The dramatic events surrounding Israel’s establishment of diplomatic relations with the United Arab Emirates and Bahrain are hailed by their champions as indicating the advent of a new era of peace in the Middle East. Certainly, for Israel to achieve relations with two Arab states which had long refused to recognize it is news. But is it a real breakthrough towards regional peace?
There are several issues to consider.
First, Israel has enjoyed quiet, unofficial relations with these two Arab states, and many others, for several years through a variety of what are called “backchannels.” Delegations have visited; meetings have been held; important deals have quietly been struck. The fact that the UAE and Bahrain have decided to break cover and openly declare the relationship which has been going on for some time is noteworthy, but the relationship itself is hardly new.
Moreover, while open relations with the UAE and Bahrain are welcome for Israel, these two countries are not the main prize. Such a breakthrough with Saudi Arabia would really signal the end of the Arab boycott of Israel. There seems little sign of this at present (though, increasingly in the Middle East, we live to be surprised). Of course, it is not likely that the UAE or Bahrain would have taken this step had Riyadh actively opposed it, especially not Bahrain, and Israel has also enjoyed quiet relations with the Saudis through backchannels for many years and will likely continue to do so.
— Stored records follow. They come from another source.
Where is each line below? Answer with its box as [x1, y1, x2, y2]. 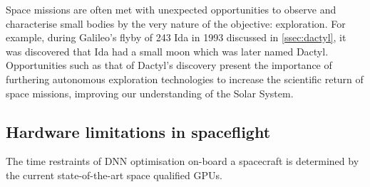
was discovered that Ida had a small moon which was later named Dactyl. [6, 43, 329, 58]
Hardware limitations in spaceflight [6, 120, 271, 142]
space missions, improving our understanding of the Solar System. [6, 85, 294, 100]
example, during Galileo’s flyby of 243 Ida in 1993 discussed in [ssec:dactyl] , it [6, 30, 346, 45]
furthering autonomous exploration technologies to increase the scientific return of [6, 71, 364, 86]
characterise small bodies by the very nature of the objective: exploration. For [6, 16, 346, 31]
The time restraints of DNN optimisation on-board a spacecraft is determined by [6, 154, 359, 169]
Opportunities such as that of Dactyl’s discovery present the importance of [6, 58, 332, 73]
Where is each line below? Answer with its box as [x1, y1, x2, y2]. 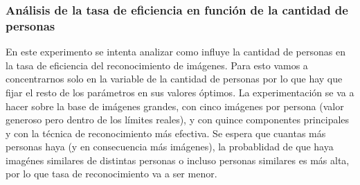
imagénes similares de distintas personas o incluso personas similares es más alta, [6, 152, 350, 167]
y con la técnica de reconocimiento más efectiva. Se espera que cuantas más [6, 125, 326, 140]
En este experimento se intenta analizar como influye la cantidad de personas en [6, 44, 345, 59]
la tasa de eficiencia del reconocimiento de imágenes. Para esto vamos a [6, 58, 308, 72]
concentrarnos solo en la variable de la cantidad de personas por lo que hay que [6, 71, 343, 86]
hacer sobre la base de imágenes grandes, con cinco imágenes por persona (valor [6, 98, 344, 113]
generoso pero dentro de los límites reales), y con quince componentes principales [6, 112, 350, 127]
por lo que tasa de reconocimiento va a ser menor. [6, 166, 217, 181]
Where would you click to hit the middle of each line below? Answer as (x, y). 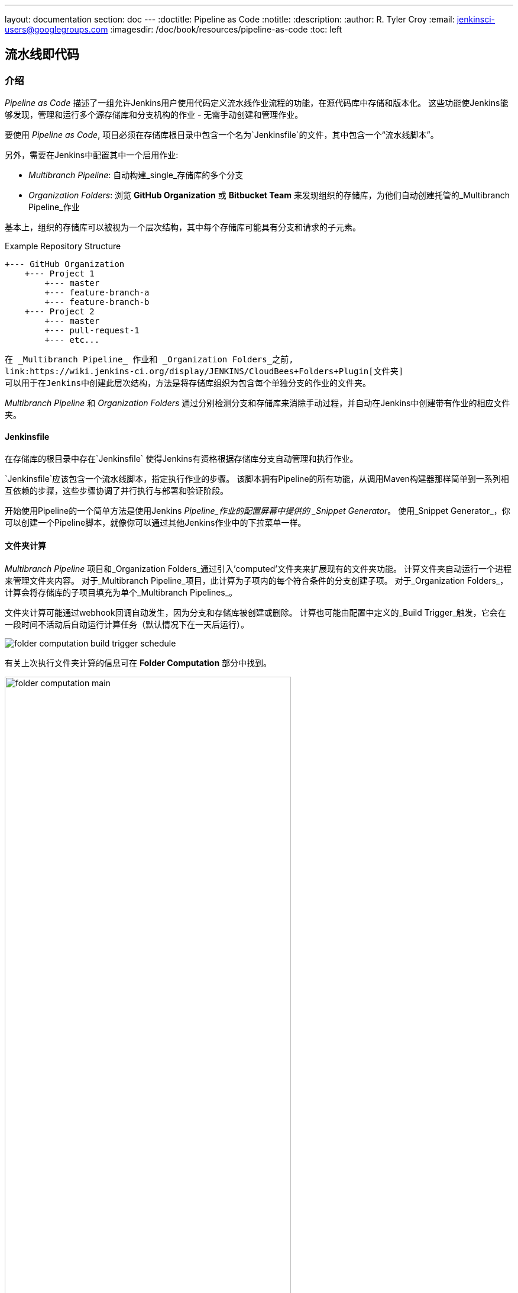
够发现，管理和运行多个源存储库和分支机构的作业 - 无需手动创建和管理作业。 (154, 115)
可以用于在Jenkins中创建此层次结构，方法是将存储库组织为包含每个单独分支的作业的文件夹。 (188, 383)
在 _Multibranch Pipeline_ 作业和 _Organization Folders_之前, (149, 360)
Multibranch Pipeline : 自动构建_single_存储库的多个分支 (136, 175)
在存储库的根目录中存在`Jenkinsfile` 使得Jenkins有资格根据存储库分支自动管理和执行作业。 (182, 459)
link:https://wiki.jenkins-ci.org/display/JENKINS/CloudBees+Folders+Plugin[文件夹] (204, 372)
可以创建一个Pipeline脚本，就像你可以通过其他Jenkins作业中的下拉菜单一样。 (156, 523)
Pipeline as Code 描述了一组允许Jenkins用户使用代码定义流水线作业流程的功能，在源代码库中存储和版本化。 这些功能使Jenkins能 (257, 103)
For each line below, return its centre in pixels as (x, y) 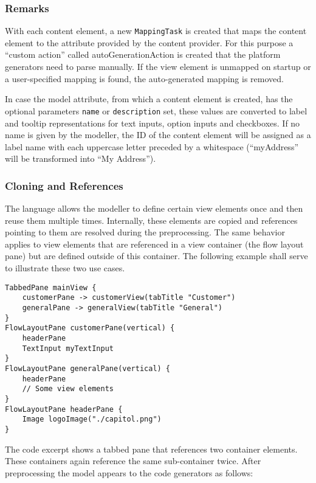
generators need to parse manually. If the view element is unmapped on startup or (158, 67)
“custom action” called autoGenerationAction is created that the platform (143, 54)
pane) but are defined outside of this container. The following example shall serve (156, 256)
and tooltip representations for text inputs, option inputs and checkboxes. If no (153, 123)
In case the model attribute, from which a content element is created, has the (149, 99)
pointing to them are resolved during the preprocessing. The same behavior (145, 232)
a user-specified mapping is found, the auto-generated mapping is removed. (144, 78)
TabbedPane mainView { (51, 287)

Second, it seems unlikely, based on what we know of Riyadh’s publicly stated views at this time, that the Saudis will follow the UAE or Bahrain until progress is made on the Israeli-Palestinian issue. In many ways, we may think of the agreements between Israel and these two Arab states as a fore-runner of what may be if an Israeli-Palestinian agreement is finally achieved.
Notably, the UAE claimed as one of the benefits of its new relationship that the Netanyahu Government has shelved its annexation plans for the West Bank. But Netanyahu was facing hard going over annexation anyway and may have been looking for a way to hit the pause button without losing face. He has not shelved these plans permanently. The UAE deal may have bought him some respite to regroup and try later. Or, it may be the way he gracefully distances himself from annexation altogether. Time will tell, and Netanyahu has left his options open either way.
Much will depend, therefore, on whether the Saudis hold to a firm line on no formal relations with Israel until there is progress for the Palestinians. If they do, formal relations with a few smaller Arab states may be all the Netanyahu can achieve unless he makes some very hard choices which will offend his political base (but perhaps bring him a new base, if he makes peace with the Palestinians). Informal relations will go on as before, of course.
Finally, we much recognize that the real motivator of all this, both the formal recognition from Bahrain and the UAE, and the more important backchannels with the Saudis, has nothing to do with the Palestinian issue. Iran is the motivator of all this.
The Gulf Arab states are deeply concerned about Iran and are equally concerned that their traditional protector, the United States, is increasingly erratic and untrustworthy. They view a relationship with militarily powerful and advanced Israel, with whom they share concerns over Iran, as a way to increase their options when it comes to their own defence. They may also have calculated that having Israel lobby on their behalf in Washington is beneficial in an era when Americans are looking sceptically at foreign military interventions.
As always, the real losers in all this are the Palestinians. With very few cards to play, they had hoped that the façade of “Arab Unity” would prevail and at least deny Israel formal relations with the remaining states of the Arab world (beyond Egypt and Jordan) until they had achieved their state.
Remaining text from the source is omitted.